[Required work] Top to bottom, every record is to be copied word for word.

[Saved entries]
BEGIN

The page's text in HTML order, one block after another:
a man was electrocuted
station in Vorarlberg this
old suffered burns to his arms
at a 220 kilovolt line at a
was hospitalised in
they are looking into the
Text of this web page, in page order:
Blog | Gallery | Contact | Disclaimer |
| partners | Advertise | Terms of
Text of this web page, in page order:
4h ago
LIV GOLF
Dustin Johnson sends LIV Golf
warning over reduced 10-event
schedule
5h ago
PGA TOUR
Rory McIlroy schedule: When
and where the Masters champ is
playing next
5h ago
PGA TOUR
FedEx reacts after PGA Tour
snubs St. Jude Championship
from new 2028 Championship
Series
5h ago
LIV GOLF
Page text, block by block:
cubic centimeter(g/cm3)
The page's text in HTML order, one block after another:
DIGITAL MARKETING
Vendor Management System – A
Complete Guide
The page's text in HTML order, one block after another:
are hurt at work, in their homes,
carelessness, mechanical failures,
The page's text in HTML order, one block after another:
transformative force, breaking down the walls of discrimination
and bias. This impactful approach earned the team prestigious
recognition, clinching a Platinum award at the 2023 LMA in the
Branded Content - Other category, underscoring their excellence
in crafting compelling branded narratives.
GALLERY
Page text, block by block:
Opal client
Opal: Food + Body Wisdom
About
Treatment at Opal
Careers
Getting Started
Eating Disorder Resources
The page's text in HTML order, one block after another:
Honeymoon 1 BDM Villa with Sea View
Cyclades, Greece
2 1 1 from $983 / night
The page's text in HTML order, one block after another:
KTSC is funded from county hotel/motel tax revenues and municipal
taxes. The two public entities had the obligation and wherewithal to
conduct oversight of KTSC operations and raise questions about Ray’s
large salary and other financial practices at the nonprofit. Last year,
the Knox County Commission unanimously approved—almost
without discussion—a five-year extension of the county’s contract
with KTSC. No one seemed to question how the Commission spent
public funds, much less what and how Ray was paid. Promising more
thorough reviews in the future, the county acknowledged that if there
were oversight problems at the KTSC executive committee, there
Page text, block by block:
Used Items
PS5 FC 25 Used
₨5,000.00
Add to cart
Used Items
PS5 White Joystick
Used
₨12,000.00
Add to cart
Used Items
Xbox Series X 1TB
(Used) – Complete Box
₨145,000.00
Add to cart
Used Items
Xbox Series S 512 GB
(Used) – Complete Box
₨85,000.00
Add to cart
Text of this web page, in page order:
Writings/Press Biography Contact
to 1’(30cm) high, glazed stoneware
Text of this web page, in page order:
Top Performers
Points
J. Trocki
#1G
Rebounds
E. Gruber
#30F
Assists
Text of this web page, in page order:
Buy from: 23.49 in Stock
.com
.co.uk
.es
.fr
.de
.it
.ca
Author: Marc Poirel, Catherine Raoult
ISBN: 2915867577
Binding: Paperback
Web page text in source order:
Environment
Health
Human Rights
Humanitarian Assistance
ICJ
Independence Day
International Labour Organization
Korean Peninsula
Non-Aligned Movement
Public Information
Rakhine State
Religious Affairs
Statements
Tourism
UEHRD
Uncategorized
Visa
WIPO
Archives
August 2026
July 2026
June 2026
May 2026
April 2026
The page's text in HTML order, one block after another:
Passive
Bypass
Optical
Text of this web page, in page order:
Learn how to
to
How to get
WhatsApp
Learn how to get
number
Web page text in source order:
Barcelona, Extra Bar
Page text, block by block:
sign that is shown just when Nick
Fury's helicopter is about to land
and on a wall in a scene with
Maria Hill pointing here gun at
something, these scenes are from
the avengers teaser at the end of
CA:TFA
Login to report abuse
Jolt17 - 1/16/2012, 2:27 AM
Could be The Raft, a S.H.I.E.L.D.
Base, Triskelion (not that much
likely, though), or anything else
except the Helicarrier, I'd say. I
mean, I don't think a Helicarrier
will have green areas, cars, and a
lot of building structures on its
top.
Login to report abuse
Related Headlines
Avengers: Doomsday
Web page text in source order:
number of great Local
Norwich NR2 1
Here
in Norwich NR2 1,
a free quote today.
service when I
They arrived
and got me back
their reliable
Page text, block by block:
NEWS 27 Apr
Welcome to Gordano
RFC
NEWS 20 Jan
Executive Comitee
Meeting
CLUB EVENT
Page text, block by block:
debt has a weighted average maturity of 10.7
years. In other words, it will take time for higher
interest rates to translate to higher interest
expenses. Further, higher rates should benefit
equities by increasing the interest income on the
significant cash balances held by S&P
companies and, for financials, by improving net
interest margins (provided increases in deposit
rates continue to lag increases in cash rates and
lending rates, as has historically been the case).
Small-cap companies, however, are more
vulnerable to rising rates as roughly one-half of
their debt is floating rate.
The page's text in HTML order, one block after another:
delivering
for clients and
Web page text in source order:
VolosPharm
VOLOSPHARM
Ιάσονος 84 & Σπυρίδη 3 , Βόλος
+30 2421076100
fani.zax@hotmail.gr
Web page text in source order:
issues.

END

[Answer section]
The page's text in HTML order, one block after another:
a man was electrocuted
station in Vorarlberg this
old suffered burns to his arms
at a 220 kilovolt line at a
was hospitalised in
they are looking into the
Text of this web page, in page order:
Blog | Gallery | Contact | Disclaimer |
| partners | Advertise | Terms of
Text of this web page, in page order:
4h ago
LIV GOLF
Dustin Johnson sends LIV Golf
warning over reduced 10-event
schedule
5h ago
PGA TOUR
Rory McIlroy schedule: When
and where the Masters champ is
playing next
5h ago
PGA TOUR
FedEx reacts after PGA Tour
snubs St. Jude Championship
from new 2028 Championship
Series
5h ago
LIV GOLF
Page text, block by block:
cubic centimeter(g/cm3)
The page's text in HTML order, one block after another:
DIGITAL MARKETING
Vendor Management System – A
Complete Guide
The page's text in HTML order, one block after another:
are hurt at work, in their homes,
carelessness, mechanical failures,
The page's text in HTML order, one block after another:
transformative force, breaking down the walls of discrimination
and bias. This impactful approach earned the team prestigious
recognition, clinching a Platinum award at the 2023 LMA in the
Branded Content - Other category, underscoring their excellence
in crafting compelling branded narratives.
GALLERY
Page text, block by block:
Opal client
Opal: Food + Body Wisdom
About
Treatment at Opal
Careers
Getting Started
Eating Disorder Resources
The page's text in HTML order, one block after another:
Honeymoon 1 BDM Villa with Sea View
Cyclades, Greece
2 1 1 from $983 / night
The page's text in HTML order, one block after another:
KTSC is funded from county hotel/motel tax revenues and municipal
taxes. The two public entities had the obligation and wherewithal to
conduct oversight of KTSC operations and raise questions about Ray’s
large salary and other financial practices at the nonprofit. Last year,
the Knox County Commission unanimously approved—almost
without discussion—a five-year extension of the county’s contract
with KTSC. No one seemed to question how the Commission spent
public funds, much less what and how Ray was paid. Promising more
thorough reviews in the future, the county acknowledged that if there
were oversight problems at the KTSC executive committee, there
Page text, block by block:
Used Items
PS5 FC 25 Used
₨5,000.00
Add to cart
Used Items
PS5 White Joystick
Used
₨12,000.00
Add to cart
Used Items
Xbox Series X 1TB
(Used) – Complete Box
₨145,000.00
Add to cart
Used Items
Xbox Series S 512 GB
(Used) – Complete Box
₨85,000.00
Add to cart
Text of this web page, in page order:
Writings/Press Biography Contact
to 1’(30cm) high, glazed stoneware
Text of this web page, in page order:
Top Performers
Points
J. Trocki
#1G
Rebounds
E. Gruber
#30F
Assists
Text of this web page, in page order:
Buy from: 23.49 in Stock
.com
.co.uk
.es
.fr
.de
.it
.ca
Author: Marc Poirel, Catherine Raoult
ISBN: 2915867577
Binding: Paperback
Web page text in source order:
Environment
Health
Human Rights
Humanitarian Assistance
ICJ
Independence Day
International Labour Organization
Korean Peninsula
Non-Aligned Movement
Public Information
Rakhine State
Religious Affairs
Statements
Tourism
UEHRD
Uncategorized
Visa
WIPO
Archives
August 2026
July 2026
June 2026
May 2026
April 2026
The page's text in HTML order, one block after another:
Passive
Bypass
Optical
Text of this web page, in page order:
Learn how to
to
How to get
WhatsApp
Learn how to get
number
Web page text in source order:
Barcelona, Extra Bar
Page text, block by block:
sign that is shown just when Nick
Fury's helicopter is about to land
and on a wall in a scene with
Maria Hill pointing here gun at
something, these scenes are from
the avengers teaser at the end of
CA:TFA
Login to report abuse
Jolt17 - 1/16/2012, 2:27 AM
Could be The Raft, a S.H.I.E.L.D.
Base, Triskelion (not that much
likely, though), or anything else
except the Helicarrier, I'd say. I
mean, I don't think a Helicarrier
will have green areas, cars, and a
lot of building structures on its
top.
Login to report abuse
Related Headlines
Avengers: Doomsday
Web page text in source order:
number of great Local
Norwich NR2 1
Here
in Norwich NR2 1,
a free quote today.
service when I
They arrived
and got me back
their reliable
Page text, block by block:
NEWS 27 Apr
Welcome to Gordano
RFC
NEWS 20 Jan
Executive Comitee
Meeting
CLUB EVENT
Page text, block by block:
debt has a weighted average maturity of 10.7
years. In other words, it will take time for higher
interest rates to translate to higher interest
expenses. Further, higher rates should benefit
equities by increasing the interest income on the
significant cash balances held by S&P
companies and, for financials, by improving net
interest margins (provided increases in deposit
rates continue to lag increases in cash rates and
lending rates, as has historically been the case).
Small-cap companies, however, are more
vulnerable to rising rates as roughly one-half of
their debt is floating rate.
The page's text in HTML order, one block after another:
delivering
for clients and
Web page text in source order:
VolosPharm
VOLOSPHARM
Ιάσονος 84 & Σπυρίδη 3 , Βόλος
+30 2421076100
fani.zax@hotmail.gr
Web page text in source order:
issues.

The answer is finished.